**** Data for analysis ****
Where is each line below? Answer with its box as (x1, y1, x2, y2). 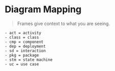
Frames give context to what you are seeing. (17, 20, 110, 27)
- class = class (5, 35, 39, 40)
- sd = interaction (5, 48, 46, 53)
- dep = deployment (5, 43, 46, 49)
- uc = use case (5, 61, 39, 67)
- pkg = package (5, 53, 39, 58)
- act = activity (5, 30, 42, 35)
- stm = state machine (5, 57, 53, 62)
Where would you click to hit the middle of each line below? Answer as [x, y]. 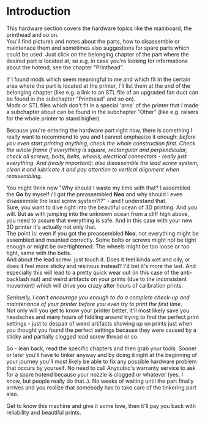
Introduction [39, 11]
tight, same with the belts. [39, 253]
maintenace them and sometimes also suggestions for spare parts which [98, 48]
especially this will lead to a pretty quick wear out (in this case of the [93, 272]
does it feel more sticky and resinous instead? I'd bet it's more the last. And [101, 266]
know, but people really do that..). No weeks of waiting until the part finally [100, 381]
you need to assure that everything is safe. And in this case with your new [99, 220]
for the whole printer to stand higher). [54, 118]
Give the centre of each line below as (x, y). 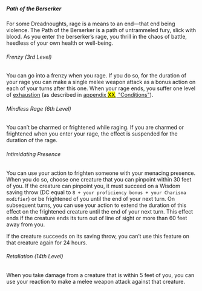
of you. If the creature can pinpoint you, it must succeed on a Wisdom (93, 186)
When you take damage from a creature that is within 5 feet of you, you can (100, 275)
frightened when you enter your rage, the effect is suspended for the (92, 134)
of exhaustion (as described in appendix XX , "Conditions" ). (80, 95)
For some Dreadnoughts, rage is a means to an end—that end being (91, 24)
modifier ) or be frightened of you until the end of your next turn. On (91, 198)
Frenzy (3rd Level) (29, 57)
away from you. (26, 224)
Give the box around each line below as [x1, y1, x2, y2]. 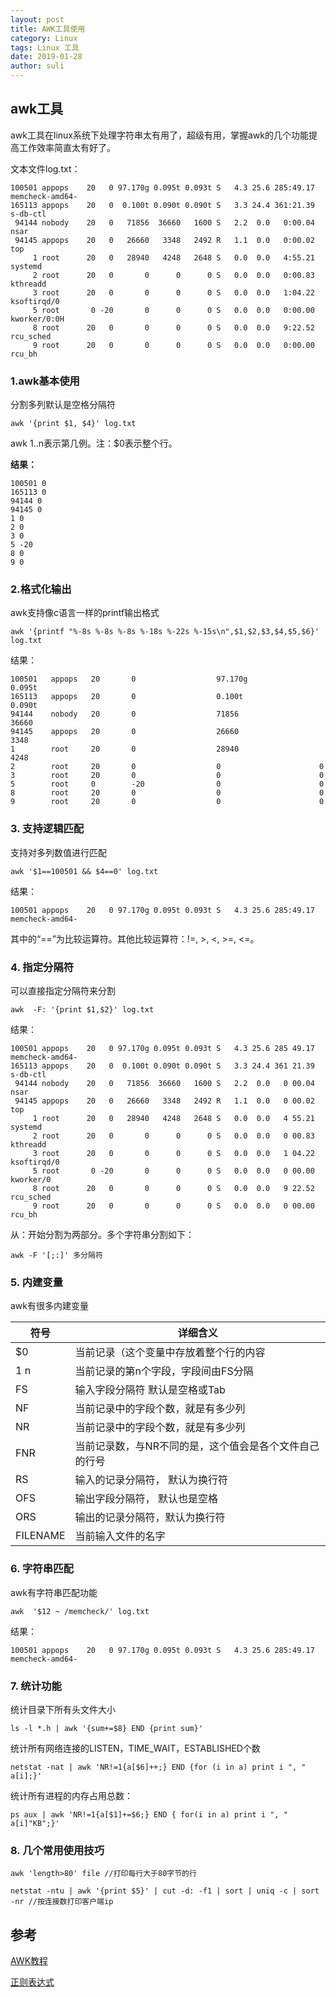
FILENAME [15, 1529, 66, 1543]
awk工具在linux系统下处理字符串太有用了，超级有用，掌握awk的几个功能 [10, 129, 309, 141]
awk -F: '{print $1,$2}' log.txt [10, 1005, 155, 1015]
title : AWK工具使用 [10, 24, 86, 34]
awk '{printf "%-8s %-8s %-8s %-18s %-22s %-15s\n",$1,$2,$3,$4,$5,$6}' [10, 627, 320, 637]
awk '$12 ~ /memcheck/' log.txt [10, 1606, 150, 1616]
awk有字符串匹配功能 [10, 1586, 98, 1598]
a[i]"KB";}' [10, 1818, 60, 1828]
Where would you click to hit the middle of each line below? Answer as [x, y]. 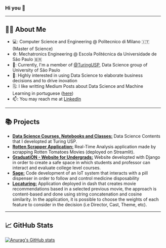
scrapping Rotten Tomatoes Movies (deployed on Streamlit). [73, 152]
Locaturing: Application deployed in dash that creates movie [74, 184]
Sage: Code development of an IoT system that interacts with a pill [80, 173]
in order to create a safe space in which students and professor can [81, 162]
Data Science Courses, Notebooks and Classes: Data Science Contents [86, 136]
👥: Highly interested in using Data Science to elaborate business [78, 75]
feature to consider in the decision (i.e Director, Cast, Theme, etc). [80, 204]
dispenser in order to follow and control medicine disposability [76, 178]
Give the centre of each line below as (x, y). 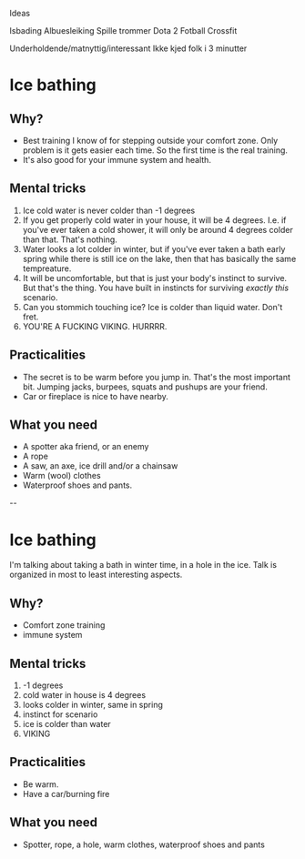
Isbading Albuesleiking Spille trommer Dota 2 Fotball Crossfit (123, 30)
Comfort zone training (64, 625)
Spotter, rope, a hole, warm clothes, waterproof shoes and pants (144, 844)
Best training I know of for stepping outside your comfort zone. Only (150, 141)
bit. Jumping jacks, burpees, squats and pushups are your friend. (145, 387)
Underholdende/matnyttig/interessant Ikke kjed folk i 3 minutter (128, 48)
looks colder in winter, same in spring (93, 705)
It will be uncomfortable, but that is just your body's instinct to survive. (155, 278)
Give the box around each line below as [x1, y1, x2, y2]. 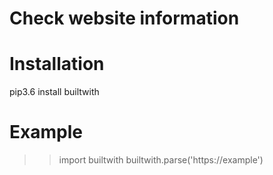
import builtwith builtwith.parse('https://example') [58, 154, 264, 166]
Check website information [9, 7, 240, 30]
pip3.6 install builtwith [9, 86, 100, 98]
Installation [9, 53, 105, 76]
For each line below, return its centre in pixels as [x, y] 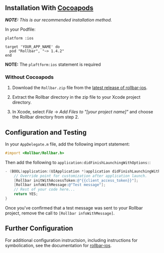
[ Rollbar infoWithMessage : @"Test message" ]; [60, 185]
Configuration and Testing [46, 132]
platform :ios [20, 38]
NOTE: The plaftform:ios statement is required [53, 64]
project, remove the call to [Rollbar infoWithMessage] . [60, 213]
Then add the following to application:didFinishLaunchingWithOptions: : [78, 162]
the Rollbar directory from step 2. [45, 117]
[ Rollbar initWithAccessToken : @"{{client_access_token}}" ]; [76, 180]
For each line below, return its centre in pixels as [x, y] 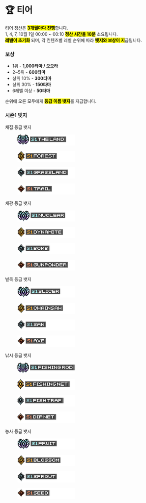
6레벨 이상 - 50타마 [31, 91]
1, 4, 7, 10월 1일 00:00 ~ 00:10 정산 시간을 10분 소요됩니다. [61, 34]
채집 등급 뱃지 [18, 127]
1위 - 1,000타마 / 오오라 [35, 66]
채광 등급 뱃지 [18, 203]
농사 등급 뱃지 [18, 431]
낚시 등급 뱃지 [18, 355]
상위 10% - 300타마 [32, 78]
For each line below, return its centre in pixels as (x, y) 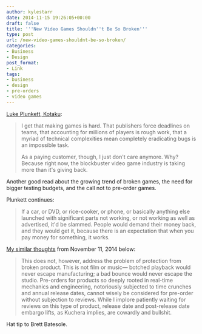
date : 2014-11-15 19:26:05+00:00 (49, 18)
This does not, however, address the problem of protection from (101, 261)
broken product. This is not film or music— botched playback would (106, 267)
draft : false (23, 23)
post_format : (23, 63)
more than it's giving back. (54, 169)
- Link (15, 68)
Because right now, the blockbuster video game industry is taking (103, 163)
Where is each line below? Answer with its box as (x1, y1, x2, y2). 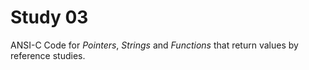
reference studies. (10, 49, 86, 61)
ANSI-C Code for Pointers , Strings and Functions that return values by (10, 39, 299, 51)
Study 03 (10, 6, 89, 29)
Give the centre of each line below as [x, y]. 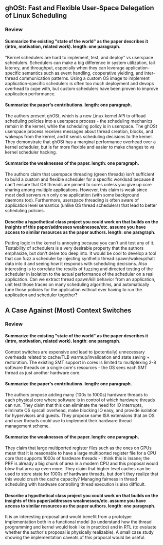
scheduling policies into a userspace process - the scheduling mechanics [79, 121]
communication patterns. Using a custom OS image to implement [84, 78]
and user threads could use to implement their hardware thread [69, 420]
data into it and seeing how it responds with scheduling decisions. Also [76, 264]
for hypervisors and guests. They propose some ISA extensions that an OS [80, 415]
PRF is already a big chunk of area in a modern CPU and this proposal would [81, 463]
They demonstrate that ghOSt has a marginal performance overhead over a [81, 142]
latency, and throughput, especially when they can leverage [65, 67]
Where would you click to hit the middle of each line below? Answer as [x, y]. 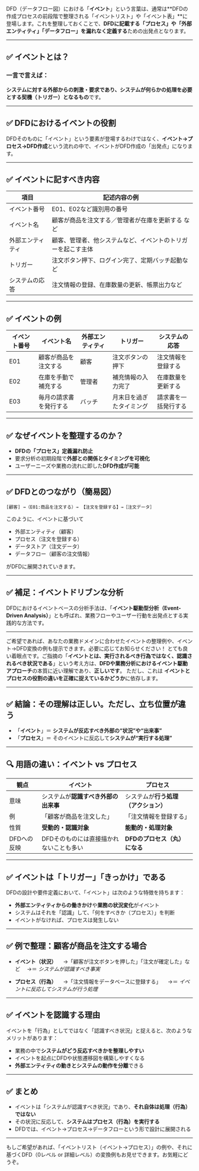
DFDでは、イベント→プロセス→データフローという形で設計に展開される [103, 1129]
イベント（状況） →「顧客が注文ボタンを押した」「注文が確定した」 [100, 961]
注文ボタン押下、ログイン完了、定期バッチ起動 [117, 260]
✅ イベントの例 [34, 319]
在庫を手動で [56, 377]
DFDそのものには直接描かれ [80, 839]
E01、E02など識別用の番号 [90, 209]
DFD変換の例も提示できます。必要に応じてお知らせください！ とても [99, 648]
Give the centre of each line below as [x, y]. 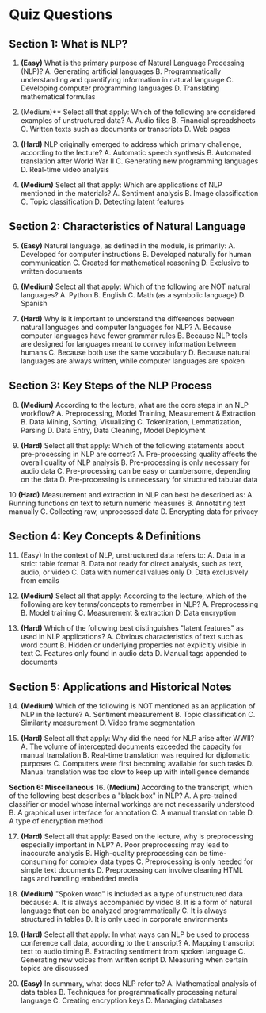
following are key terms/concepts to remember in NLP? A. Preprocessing [139, 604]
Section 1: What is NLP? [68, 44]
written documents [51, 271]
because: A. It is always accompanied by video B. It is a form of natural [136, 903]
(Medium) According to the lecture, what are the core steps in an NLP [134, 405]
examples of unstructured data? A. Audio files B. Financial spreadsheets [138, 120]
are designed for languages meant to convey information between [128, 343]
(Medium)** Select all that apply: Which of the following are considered [138, 112]
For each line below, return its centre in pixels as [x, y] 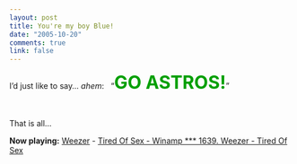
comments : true [38, 43]
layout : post [34, 17]
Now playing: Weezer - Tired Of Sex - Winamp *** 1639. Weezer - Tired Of [148, 141]
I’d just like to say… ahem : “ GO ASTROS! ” [120, 82]
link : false [31, 51]
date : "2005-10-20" [46, 34]
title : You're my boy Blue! [62, 26]
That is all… [31, 124]
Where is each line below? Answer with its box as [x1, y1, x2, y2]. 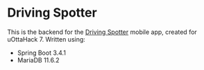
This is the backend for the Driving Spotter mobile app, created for [7, 28, 198, 36]
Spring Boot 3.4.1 [17, 49, 66, 57]
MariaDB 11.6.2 [17, 55, 60, 64]
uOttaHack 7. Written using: [7, 35, 85, 43]
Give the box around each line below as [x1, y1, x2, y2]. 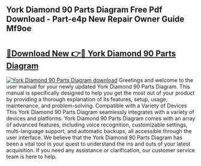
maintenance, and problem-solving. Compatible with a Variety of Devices [6, 102, 187, 109]
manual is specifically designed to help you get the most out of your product [6, 89, 195, 96]
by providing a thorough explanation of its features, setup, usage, [6, 96, 168, 102]
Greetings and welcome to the [119, 77, 194, 83]
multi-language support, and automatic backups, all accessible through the [6, 128, 192, 134]
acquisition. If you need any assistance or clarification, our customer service [6, 147, 196, 153]
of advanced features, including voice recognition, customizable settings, [6, 121, 188, 128]
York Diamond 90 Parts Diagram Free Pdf [6, 5, 163, 15]
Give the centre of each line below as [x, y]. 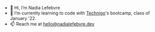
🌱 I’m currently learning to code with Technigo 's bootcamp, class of [80, 13]
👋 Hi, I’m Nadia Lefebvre [35, 8]
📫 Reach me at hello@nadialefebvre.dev [52, 24]
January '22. [23, 18]
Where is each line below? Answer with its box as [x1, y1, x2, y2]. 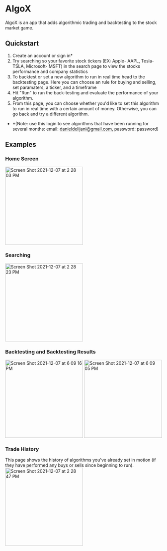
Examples [5, 140, 36, 149]
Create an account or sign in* [12, 52, 73, 58]
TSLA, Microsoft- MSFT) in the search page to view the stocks [12, 63, 141, 69]
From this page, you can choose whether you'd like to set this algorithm [12, 100, 159, 106]
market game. [5, 24, 34, 30]
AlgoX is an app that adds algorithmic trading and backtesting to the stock [5, 19, 157, 25]
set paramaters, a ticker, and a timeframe [12, 84, 97, 90]
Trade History [5, 445, 39, 452]
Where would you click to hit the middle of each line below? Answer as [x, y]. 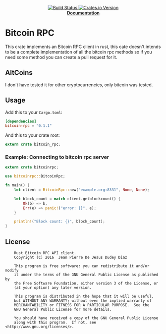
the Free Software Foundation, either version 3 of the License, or [86, 283]
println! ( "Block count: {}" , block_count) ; [60, 222]
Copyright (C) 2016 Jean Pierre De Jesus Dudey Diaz [71, 258]
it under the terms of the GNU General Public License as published [86, 275]
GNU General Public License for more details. [63, 310]
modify [12, 271]
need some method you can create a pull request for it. [61, 57]
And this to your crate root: [33, 135]
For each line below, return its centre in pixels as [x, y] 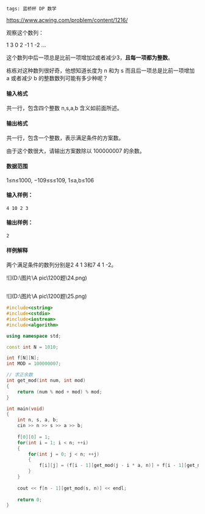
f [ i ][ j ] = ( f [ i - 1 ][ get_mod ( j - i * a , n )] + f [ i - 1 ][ [113, 466]
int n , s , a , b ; [38, 420]
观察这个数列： [25, 33]
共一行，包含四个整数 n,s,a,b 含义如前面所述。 [65, 108]
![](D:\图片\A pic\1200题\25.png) [47, 296]
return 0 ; [30, 500]
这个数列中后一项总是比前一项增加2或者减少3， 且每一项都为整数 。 [90, 58]
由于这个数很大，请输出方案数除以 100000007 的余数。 [76, 151]
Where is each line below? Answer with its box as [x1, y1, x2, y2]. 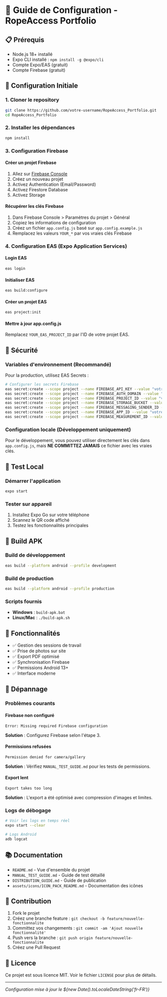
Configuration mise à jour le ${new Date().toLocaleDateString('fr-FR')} [5, 987, 150, 993]
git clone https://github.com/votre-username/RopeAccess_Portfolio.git [5, 108, 157, 113]
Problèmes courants [5, 700, 56, 707]
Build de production [5, 575, 54, 582]
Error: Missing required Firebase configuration [5, 723, 108, 728]
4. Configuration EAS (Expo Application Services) [5, 243, 127, 250]
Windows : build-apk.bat [12, 609, 66, 615]
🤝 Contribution [5, 897, 51, 905]
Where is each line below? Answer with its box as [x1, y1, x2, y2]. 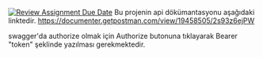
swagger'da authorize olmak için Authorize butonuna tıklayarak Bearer [8, 32, 238, 40]
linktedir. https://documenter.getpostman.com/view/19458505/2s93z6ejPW [8, 16, 255, 25]
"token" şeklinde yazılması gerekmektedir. [8, 40, 146, 49]
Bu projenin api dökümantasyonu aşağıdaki [114, 8, 255, 17]
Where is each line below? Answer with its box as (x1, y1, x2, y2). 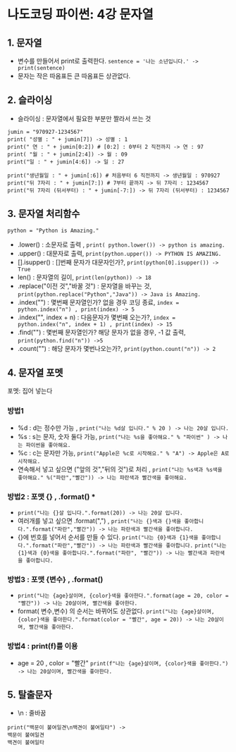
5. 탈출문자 (7, 689, 53, 701)
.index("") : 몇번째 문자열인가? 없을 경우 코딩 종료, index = (17, 297, 180, 307)
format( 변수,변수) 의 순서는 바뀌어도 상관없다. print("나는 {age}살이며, (17, 607, 215, 615)
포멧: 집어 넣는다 (7, 387, 53, 395)
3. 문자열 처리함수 (7, 208, 80, 220)
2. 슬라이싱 (7, 94, 53, 106)
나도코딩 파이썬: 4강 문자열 (7, 6, 154, 23)
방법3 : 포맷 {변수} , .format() (7, 574, 104, 584)
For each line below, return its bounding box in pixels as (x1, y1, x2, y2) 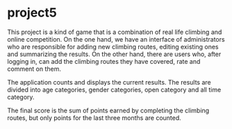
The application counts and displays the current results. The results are (7, 78, 211, 86)
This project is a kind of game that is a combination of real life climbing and (7, 28, 222, 36)
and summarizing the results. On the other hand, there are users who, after (7, 50, 222, 58)
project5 (7, 5, 57, 21)
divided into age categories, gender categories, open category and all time (7, 85, 222, 94)
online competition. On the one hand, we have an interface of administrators (7, 35, 225, 43)
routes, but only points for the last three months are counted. (7, 113, 182, 122)
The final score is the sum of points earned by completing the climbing (7, 106, 210, 114)
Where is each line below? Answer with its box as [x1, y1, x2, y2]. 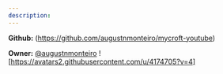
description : [8, 11, 51, 20]
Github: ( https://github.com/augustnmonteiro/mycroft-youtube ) [8, 33, 216, 43]
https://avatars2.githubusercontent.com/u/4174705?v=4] [10, 57, 196, 66]
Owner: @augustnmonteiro [8, 48, 97, 57]
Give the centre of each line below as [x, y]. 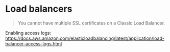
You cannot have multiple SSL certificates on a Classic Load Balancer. [91, 23]
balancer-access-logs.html [34, 43]
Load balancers [39, 9]
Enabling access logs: [28, 33]
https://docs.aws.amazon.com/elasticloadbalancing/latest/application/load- [85, 38]
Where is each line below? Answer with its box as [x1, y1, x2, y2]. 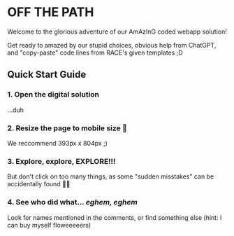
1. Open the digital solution [7, 90, 100, 99]
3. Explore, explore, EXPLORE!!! [7, 156, 116, 166]
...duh [7, 106, 24, 114]
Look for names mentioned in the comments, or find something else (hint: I [7, 213, 222, 221]
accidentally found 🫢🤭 [7, 180, 71, 188]
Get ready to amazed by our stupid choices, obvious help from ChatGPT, [7, 41, 217, 49]
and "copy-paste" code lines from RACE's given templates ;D [7, 48, 183, 57]
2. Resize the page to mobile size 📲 [7, 123, 127, 133]
****
> **Exercise requirements**:
Respond with the exact lines above running from the one containing "reference studies. (10, 49, 86, 61)" to the one containing "E01、E02など識別用の番号 [90, 209]", both ends kept and no pictures included.

> **Answer for this exercise**:
reference studies. (10, 49, 86, 61)
ANSI-C Code for Pointers , Strings and Functions that return values by (10, 39, 299, 51)
Study 03 (10, 6, 89, 29)
Give the centre of each line below as [x, y]. 
scheduling policies into a userspace process - the scheduling mechanics [79, 121]
communication patterns. Using a custom OS image to implement [84, 78]
and user threads could use to implement their hardware thread [69, 420]
data into it and seeing how it responds with scheduling decisions. Also [76, 264]
for hypervisors and guests. They propose some ISA extensions that an OS [80, 415]
PRF is already a big chunk of area in a modern CPU and this proposal would [81, 463]
They demonstrate that ghOSt has a marginal performance overhead over a [81, 142]
latency, and throughput, especially when they can leverage [65, 67]
Where would you click to hit the middle of each line below? Answer as [x, y]. 
DFDでは、イベント→プロセス→データフローという形で設計に展開される [103, 1129]
イベント（状況） →「顧客が注文ボタンを押した」「注文が確定した」 [100, 961]
注文ボタン押下、ログイン完了、定期バッチ起動 [117, 260]
✅ イベントの例 [34, 319]
在庫を手動で [56, 377]
DFDそのものには直接描かれ [80, 839]
E01、E02など識別用の番号 [90, 209]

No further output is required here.